Data records
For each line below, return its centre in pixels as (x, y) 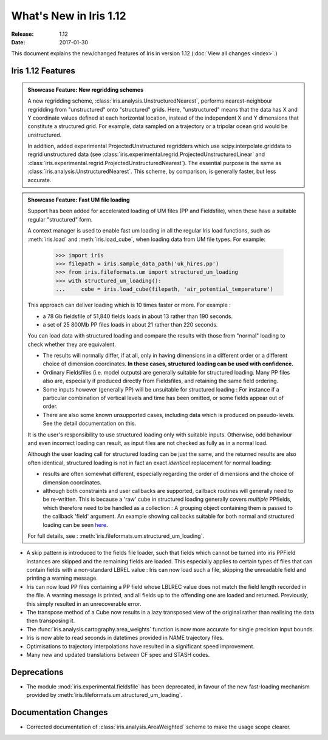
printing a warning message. (62, 578)
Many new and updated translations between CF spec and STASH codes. (118, 654)
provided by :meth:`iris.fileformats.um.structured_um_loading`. (104, 695)
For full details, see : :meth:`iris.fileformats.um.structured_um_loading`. (116, 536)
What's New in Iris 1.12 (69, 16)
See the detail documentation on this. (90, 423)
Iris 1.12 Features (43, 71)
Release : (22, 34)
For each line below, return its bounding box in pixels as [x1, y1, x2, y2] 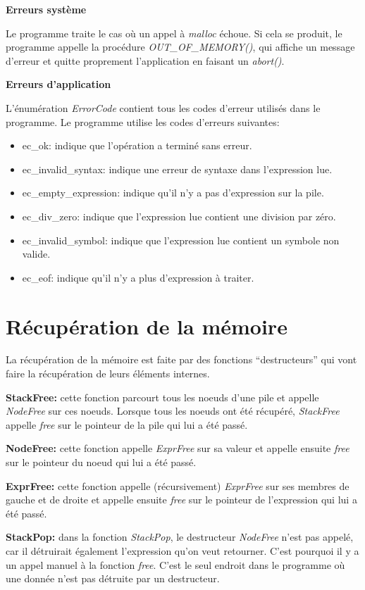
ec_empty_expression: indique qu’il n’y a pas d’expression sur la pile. [22, 185, 324, 200]
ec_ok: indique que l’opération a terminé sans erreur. [22, 138, 252, 153]
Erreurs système [6, 2, 87, 16]
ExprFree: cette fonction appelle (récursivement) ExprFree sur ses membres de [6, 478, 349, 493]
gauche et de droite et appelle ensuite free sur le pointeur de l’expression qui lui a [6, 492, 357, 507]
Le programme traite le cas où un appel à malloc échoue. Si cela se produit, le [6, 25, 342, 40]
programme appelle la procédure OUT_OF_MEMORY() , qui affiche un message [6, 39, 355, 54]
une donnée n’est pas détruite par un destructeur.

▸ **What this task involves**:
Once the pictures are removed, print all the remaining data exactly as it stands.

▸ **Answer space**:
For each line below, return its centre in pixels as (x, y) 
printing a warning message. (62, 578)
Many new and updated translations between CF spec and STASH codes. (118, 654)
provided by :meth:`iris.fileformats.um.structured_um_loading`. (104, 695)
For full details, see : :meth:`iris.fileformats.um.structured_um_loading`. (116, 536)
What's New in Iris 1.12 (69, 16)
See the detail documentation on this. (90, 423)
Iris 1.12 Features (43, 71)
Release : (22, 34)
For each line below, return its bounding box in pixels as [x1, y1, x2, y2] 
ec_empty_expression: indique qu’il n’y a pas d’expression sur la pile. [22, 185, 324, 200]
ec_ok: indique que l’opération a terminé sans erreur. [22, 138, 252, 153]
Erreurs système [6, 2, 87, 16]
ExprFree: cette fonction appelle (récursivement) ExprFree sur ses membres de [6, 478, 349, 493]
gauche et de droite et appelle ensuite free sur le pointeur de l’expression qui lui a [6, 492, 357, 507]
Le programme traite le cas où un appel à malloc échoue. Si cela se produit, le [6, 25, 342, 40]
programme appelle la procédure OUT_OF_MEMORY() , qui affiche un message [6, 39, 355, 54]
une donnée n’est pas détruite par un destructeur.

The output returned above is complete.